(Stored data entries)
==============================

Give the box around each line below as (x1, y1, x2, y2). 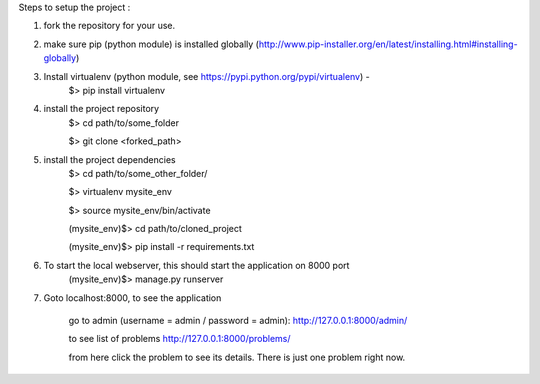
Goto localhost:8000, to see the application (43, 291, 222, 304)
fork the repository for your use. (43, 20, 176, 32)
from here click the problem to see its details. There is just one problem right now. (68, 351, 406, 363)
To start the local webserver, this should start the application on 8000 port (43, 259, 350, 271)
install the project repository (43, 103, 160, 115)
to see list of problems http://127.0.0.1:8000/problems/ (68, 333, 291, 345)
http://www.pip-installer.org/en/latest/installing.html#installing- (258, 38, 519, 50)
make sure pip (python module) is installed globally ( (43, 38, 260, 50)
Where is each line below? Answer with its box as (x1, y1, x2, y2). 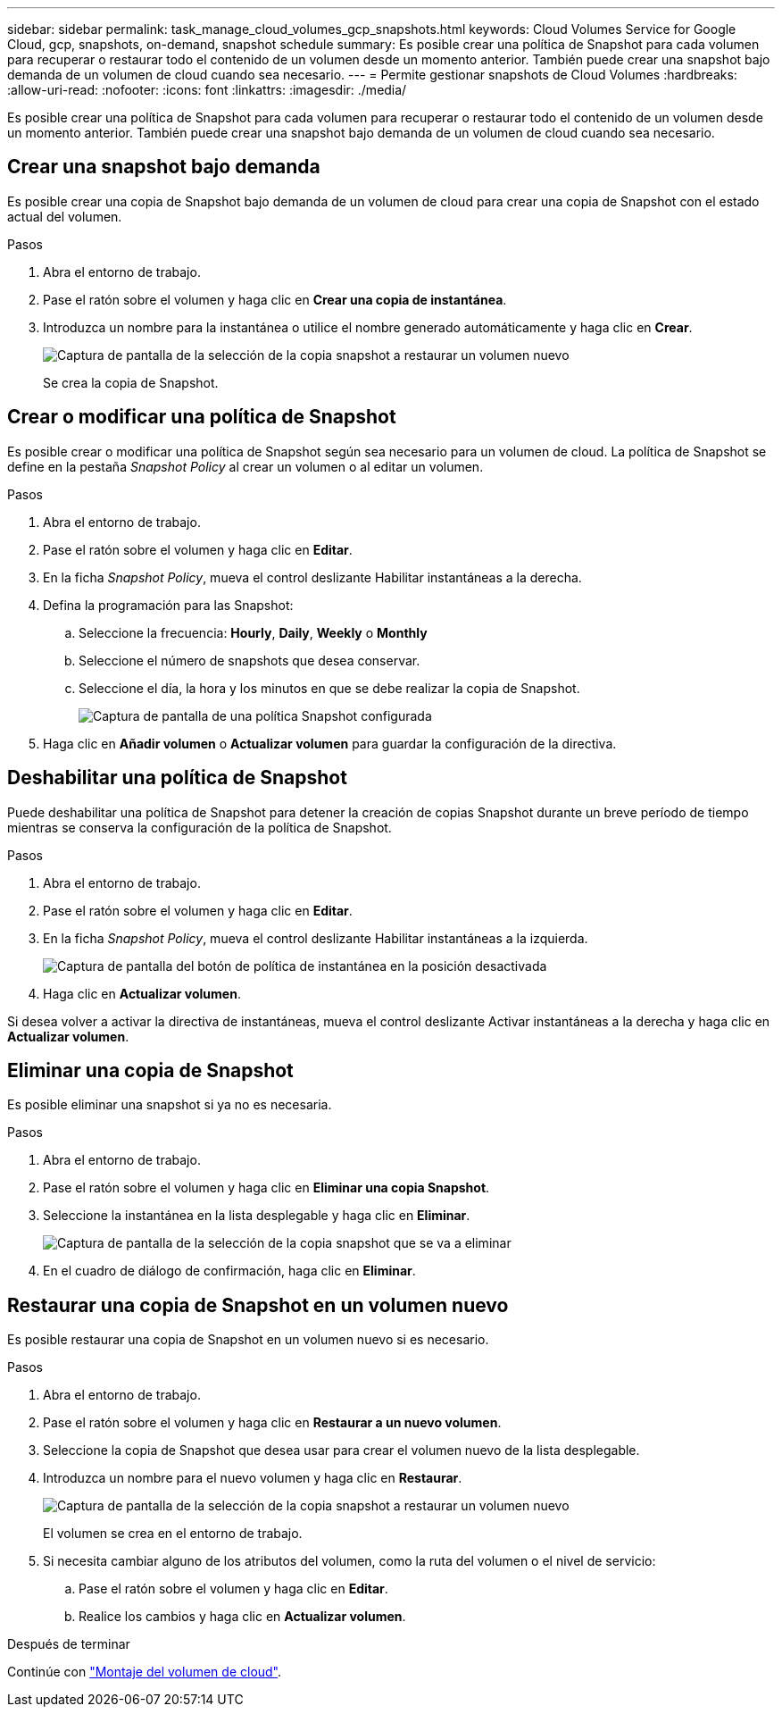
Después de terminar (7, 1636, 130, 1652)
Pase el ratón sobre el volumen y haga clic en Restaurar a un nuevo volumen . (43, 1415, 502, 1431)
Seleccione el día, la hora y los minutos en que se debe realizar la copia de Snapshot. (79, 680, 580, 696)
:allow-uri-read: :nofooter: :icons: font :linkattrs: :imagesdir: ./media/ (7, 82, 407, 97)
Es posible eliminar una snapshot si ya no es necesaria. (7, 1097, 332, 1113)
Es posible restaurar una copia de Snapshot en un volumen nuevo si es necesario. (7, 1332, 489, 1348)
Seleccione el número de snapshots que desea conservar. (79, 652, 420, 668)
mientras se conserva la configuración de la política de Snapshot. (7, 819, 392, 835)
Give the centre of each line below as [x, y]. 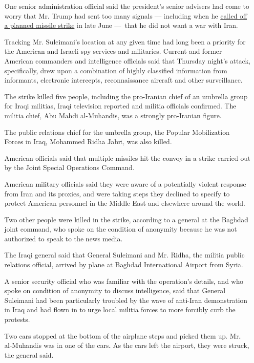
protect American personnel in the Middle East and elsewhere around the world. [125, 203]
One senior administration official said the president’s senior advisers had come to [127, 6]
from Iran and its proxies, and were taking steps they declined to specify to [117, 193]
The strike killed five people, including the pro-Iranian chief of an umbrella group [126, 96]
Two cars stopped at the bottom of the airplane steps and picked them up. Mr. [123, 335]
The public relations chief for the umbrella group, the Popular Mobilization [117, 132]
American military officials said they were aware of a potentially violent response [125, 183]
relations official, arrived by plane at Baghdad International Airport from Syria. [124, 265]
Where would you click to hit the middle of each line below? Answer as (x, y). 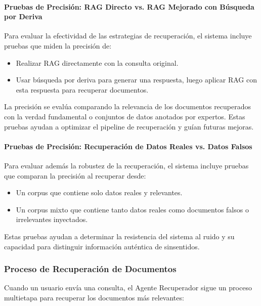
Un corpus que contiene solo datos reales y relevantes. (99, 192)
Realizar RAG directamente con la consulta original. (97, 62)
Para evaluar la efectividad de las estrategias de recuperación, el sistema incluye (128, 36)
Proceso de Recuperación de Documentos (90, 269)
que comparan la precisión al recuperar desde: (75, 175)
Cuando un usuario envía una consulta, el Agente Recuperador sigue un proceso (128, 288)
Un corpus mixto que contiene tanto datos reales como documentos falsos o (132, 209)
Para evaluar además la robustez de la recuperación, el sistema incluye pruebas (126, 165)
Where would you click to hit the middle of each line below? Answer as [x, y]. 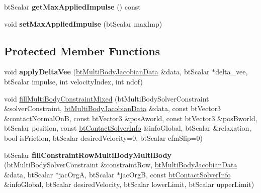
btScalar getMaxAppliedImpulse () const [72, 7]
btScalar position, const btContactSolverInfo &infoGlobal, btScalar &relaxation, [128, 128]
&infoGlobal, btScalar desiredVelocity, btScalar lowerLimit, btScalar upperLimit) [129, 184]
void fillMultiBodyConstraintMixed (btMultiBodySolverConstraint [107, 98]
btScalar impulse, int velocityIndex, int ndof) [73, 81]
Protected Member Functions [82, 51]
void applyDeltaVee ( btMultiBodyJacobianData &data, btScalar [107, 72]
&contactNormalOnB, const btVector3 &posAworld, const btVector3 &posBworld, [131, 118]
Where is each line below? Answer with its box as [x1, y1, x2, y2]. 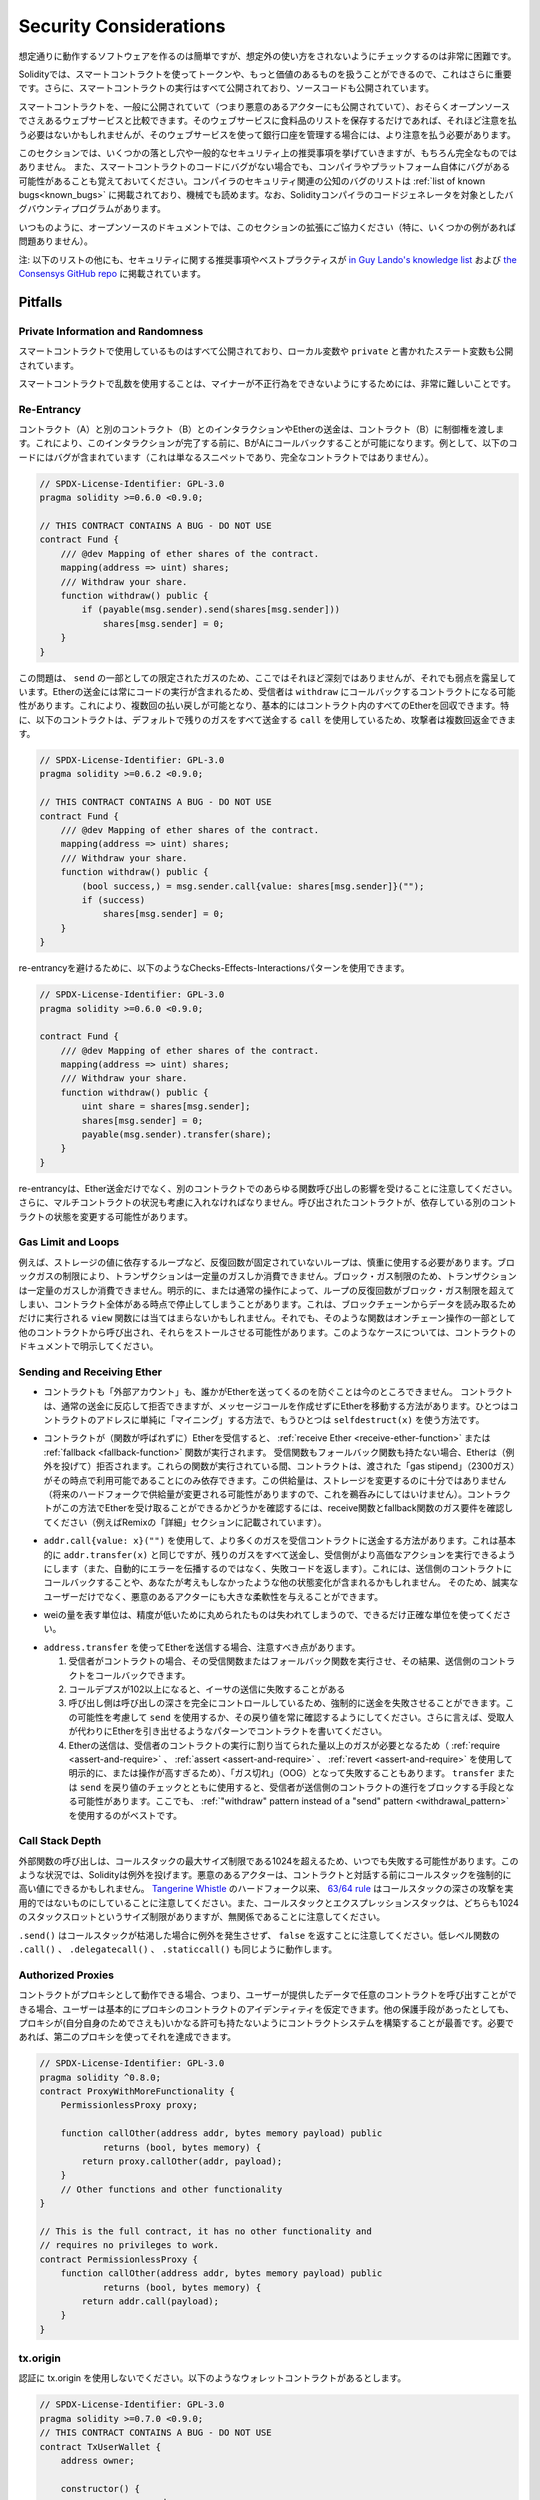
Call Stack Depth [18, 1834, 102, 1848]
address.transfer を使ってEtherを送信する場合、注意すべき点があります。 [43, 1641, 361, 1653]
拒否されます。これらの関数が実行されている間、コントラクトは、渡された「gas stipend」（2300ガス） [95, 1460, 515, 1472]
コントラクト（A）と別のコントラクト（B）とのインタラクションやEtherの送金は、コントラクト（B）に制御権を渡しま [18, 423, 505, 435]
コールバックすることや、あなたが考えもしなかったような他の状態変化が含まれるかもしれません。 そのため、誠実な [43, 1576, 519, 1589]
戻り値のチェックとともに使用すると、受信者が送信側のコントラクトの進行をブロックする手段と [111, 1781, 506, 1793]
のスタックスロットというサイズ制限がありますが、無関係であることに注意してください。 [18, 1911, 385, 1923]
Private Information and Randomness [18, 324, 204, 338]
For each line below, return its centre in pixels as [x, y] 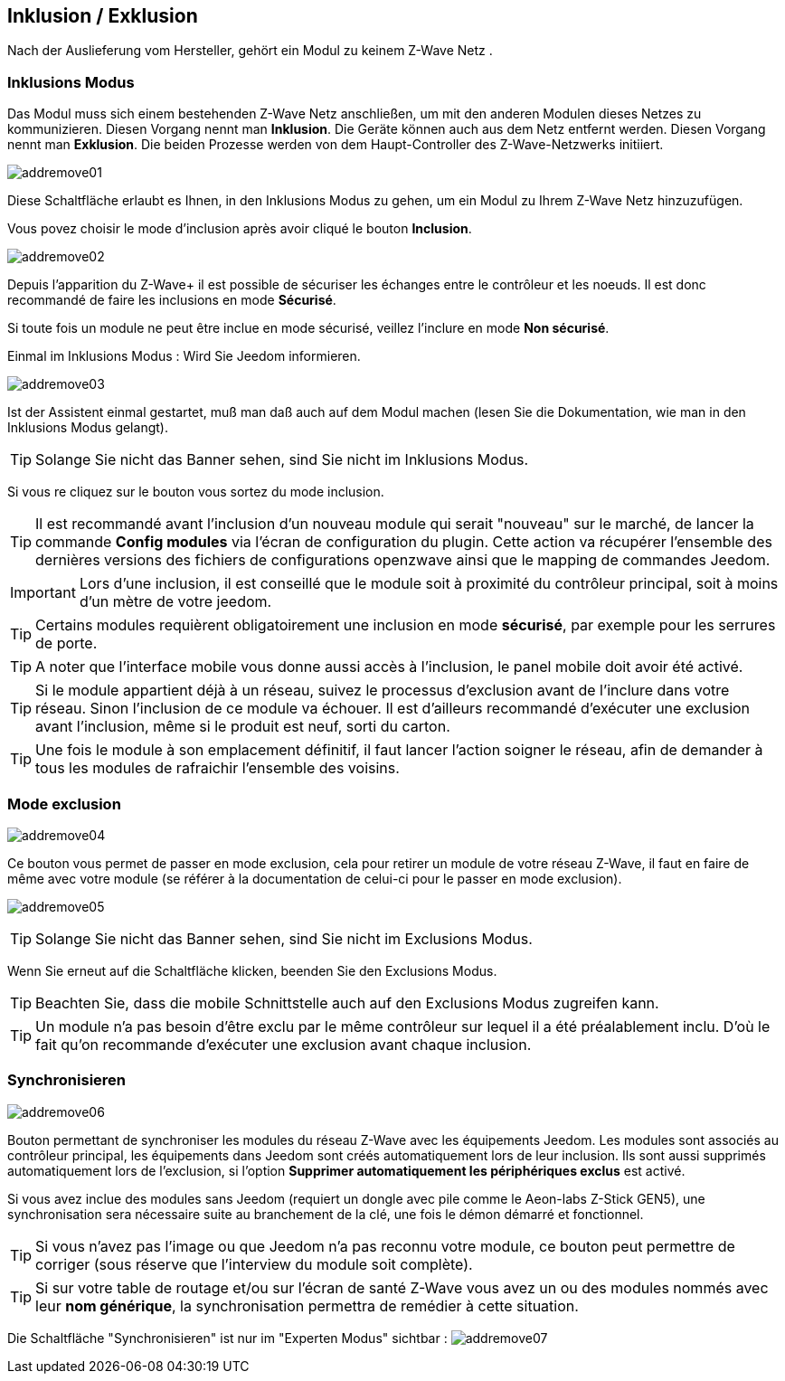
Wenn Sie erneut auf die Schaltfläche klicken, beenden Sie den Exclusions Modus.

==============================

Copy out all the data exactly; skip the pictures.

Solution for this problem:
Give the box around each line below as (x1, y1, x2, y2). 
Goto localhost:8000, to see the application (43, 291, 222, 304)
fork the repository for your use. (43, 20, 176, 32)
from here click the problem to see its details. There is just one problem right now. (68, 351, 406, 363)
To start the local webserver, this should start the application on 8000 port (43, 259, 350, 271)
install the project repository (43, 103, 160, 115)
to see list of problems http://127.0.0.1:8000/problems/ (68, 333, 291, 345)
http://www.pip-installer.org/en/latest/installing.html#installing- (258, 38, 519, 50)
make sure pip (python module) is installed globally ( (43, 38, 260, 50)
Where is each line below? Answer with its box as (x1, y1, x2, y2). 
Después de terminar (7, 1636, 130, 1652)
Pase el ratón sobre el volumen y haga clic en Restaurar a un nuevo volumen . (43, 1415, 502, 1431)
Seleccione el día, la hora y los minutos en que se debe realizar la copia de Snapshot. (79, 680, 580, 696)
:allow-uri-read: :nofooter: :icons: font :linkattrs: :imagesdir: ./media/ (7, 82, 407, 97)
Es posible eliminar una snapshot si ya no es necesaria. (7, 1097, 332, 1113)
Es posible restaurar una copia de Snapshot en un volumen nuevo si es necesario. (7, 1332, 489, 1348)
Seleccione el número de snapshots que desea conservar. (79, 652, 420, 668)
mientras se conserva la configuración de la política de Snapshot. (7, 819, 392, 835)
Give the centre of each line below as [x, y]. 
protect American personnel in the Middle East and elsewhere around the world. [125, 203]
One senior administration official said the president’s senior advisers had come to [127, 6]
from Iran and its proxies, and were taking steps they declined to specify to [117, 193]
The strike killed five people, including the pro-Iranian chief of an umbrella group [126, 96]
Two cars stopped at the bottom of the airplane steps and picked them up. Mr. [123, 335]
The public relations chief for the umbrella group, the Popular Mobilization [117, 132]
American military officials said they were aware of a potentially violent response [125, 183]
relations official, arrived by plane at Baghdad International Airport from Syria. [124, 265]
Where would you click to hit the middle of each line below? Answer as (x, y). 
Un corpus que contiene solo datos reales y relevantes. (99, 192)
Realizar RAG directamente con la consulta original. (97, 62)
Para evaluar la efectividad de las estrategias de recuperación, el sistema incluye (128, 36)
Proceso de Recuperación de Documentos (90, 269)
que comparan la precisión al recuperar desde: (75, 175)
Cuando un usuario envía una consulta, el Agente Recuperador sigue un proceso (128, 288)
Un corpus mixto que contiene tanto datos reales como documentos falsos o (132, 209)
Para evaluar además la robustez de la recuperación, el sistema incluye pruebas (126, 165)
Where would you click to hit the middle of each line below? Answer as [x, y]. 
btScalar getMaxAppliedImpulse () const [72, 7]
btScalar position, const btContactSolverInfo &infoGlobal, btScalar &relaxation, [128, 128]
&infoGlobal, btScalar desiredVelocity, btScalar lowerLimit, btScalar upperLimit) [129, 184]
void fillMultiBodyConstraintMixed (btMultiBodySolverConstraint [107, 98]
btScalar impulse, int velocityIndex, int ndof) [73, 81]
Protected Member Functions [82, 51]
void applyDeltaVee ( btMultiBodyJacobianData &data, btScalar [107, 72]
&contactNormalOnB, const btVector3 &posAworld, const btVector3 &posBworld, [131, 118]
Where is each line below? Answer with its box as [x1, y1, x2, y2]. 
Call Stack Depth [18, 1834, 102, 1848]
address.transfer を使ってEtherを送信する場合、注意すべき点があります。 [43, 1641, 361, 1653]
拒否されます。これらの関数が実行されている間、コントラクトは、渡された「gas stipend」（2300ガス） [95, 1460, 515, 1472]
コントラクト（A）と別のコントラクト（B）とのインタラクションやEtherの送金は、コントラクト（B）に制御権を渡しま [18, 423, 505, 435]
コールバックすることや、あなたが考えもしなかったような他の状態変化が含まれるかもしれません。 そのため、誠実な [43, 1576, 519, 1589]
戻り値のチェックとともに使用すると、受信者が送信側のコントラクトの進行をブロックする手段と [111, 1781, 506, 1793]
のスタックスロットというサイズ制限がありますが、無関係であることに注意してください。 [18, 1911, 385, 1923]
Private Information and Randomness [18, 324, 204, 338]
For each line below, return its centre in pixels as [x, y] 
Wenn Sie erneut auf die Schaltfläche klicken, beenden Sie den Exclusions Modus.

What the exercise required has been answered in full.